# LangChain

The **LangChain** integration with the [**Oxylabs Web Scraper API**](https://oxylabs.io/products/scraper-api/web) enables you to collect and process web data through an LLM (Large Language Model) in the same workflow.

## Overview

**LangChain** is a framework for building apps that use LLMs alongside tools, APIs, and web data. It supports both Python and JavaScript.
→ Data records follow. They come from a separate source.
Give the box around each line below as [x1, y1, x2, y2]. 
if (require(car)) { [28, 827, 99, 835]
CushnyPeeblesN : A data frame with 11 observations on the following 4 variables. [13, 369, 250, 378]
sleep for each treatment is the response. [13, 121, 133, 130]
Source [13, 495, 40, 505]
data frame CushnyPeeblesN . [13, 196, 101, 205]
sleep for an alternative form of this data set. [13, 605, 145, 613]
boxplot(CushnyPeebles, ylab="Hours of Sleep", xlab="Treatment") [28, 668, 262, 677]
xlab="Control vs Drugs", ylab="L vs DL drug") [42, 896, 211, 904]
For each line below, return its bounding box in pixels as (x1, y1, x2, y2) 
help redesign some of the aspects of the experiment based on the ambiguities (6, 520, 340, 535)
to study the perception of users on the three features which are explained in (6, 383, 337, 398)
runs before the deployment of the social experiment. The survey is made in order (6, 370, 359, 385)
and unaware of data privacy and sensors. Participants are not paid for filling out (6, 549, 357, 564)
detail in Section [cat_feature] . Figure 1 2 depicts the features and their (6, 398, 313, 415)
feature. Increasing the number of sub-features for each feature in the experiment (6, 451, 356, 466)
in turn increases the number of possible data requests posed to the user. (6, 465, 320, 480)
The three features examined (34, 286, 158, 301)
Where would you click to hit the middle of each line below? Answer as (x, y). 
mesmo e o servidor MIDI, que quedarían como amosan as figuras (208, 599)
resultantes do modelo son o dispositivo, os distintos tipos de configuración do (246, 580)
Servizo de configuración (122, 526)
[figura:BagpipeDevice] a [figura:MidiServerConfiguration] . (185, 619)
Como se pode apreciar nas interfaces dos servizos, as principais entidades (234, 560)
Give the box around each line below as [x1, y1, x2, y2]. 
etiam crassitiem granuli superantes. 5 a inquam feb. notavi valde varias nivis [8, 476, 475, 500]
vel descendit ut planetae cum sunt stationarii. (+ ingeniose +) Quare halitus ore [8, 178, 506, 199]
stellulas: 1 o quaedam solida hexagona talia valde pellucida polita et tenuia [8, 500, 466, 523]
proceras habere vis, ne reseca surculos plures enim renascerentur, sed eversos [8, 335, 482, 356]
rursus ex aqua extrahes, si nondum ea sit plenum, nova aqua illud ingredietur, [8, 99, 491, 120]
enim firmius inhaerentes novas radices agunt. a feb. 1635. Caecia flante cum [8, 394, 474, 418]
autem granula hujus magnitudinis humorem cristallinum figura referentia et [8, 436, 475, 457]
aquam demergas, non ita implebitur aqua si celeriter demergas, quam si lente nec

Use it with [**Oxylabs Web Scraper API** ](http://developers.oxylabs.io/scraper-apis/web-scraper-api?_gl=1*1ljhay3*_gcl_aw*R0NMLjE3NDYxODM0ODcuQ2owS0NRancydEhBQmhDaUFSSXNBTlp6RFdvSXlSNVg3blQtd0ZEakxHOUlvdUhyQmtoRTRCeUNwc054dFJVMmh0Z3dZTTR3Nm90SjVKOGFBbHhhRUFMd193Y0I.*_gcl_au*MjU4NDEzMTkwLjE3NDExNzU2MzI.)to:

* Scrape structured data without handling CAPTCHAs, IP blocks, or JS rendering
* Process results with an LLM in the same pipeline
* Build end-to-end workflows from extraction to AI-powered output

## Getting started

**Create your API user credentials**: sign up for a free trial or purchase the product in the [**Oxylabs dashboard**](https://dashboard.oxylabs.io/en/registration) to create your API user credentials (`USERNAME` and `PASSWORD`).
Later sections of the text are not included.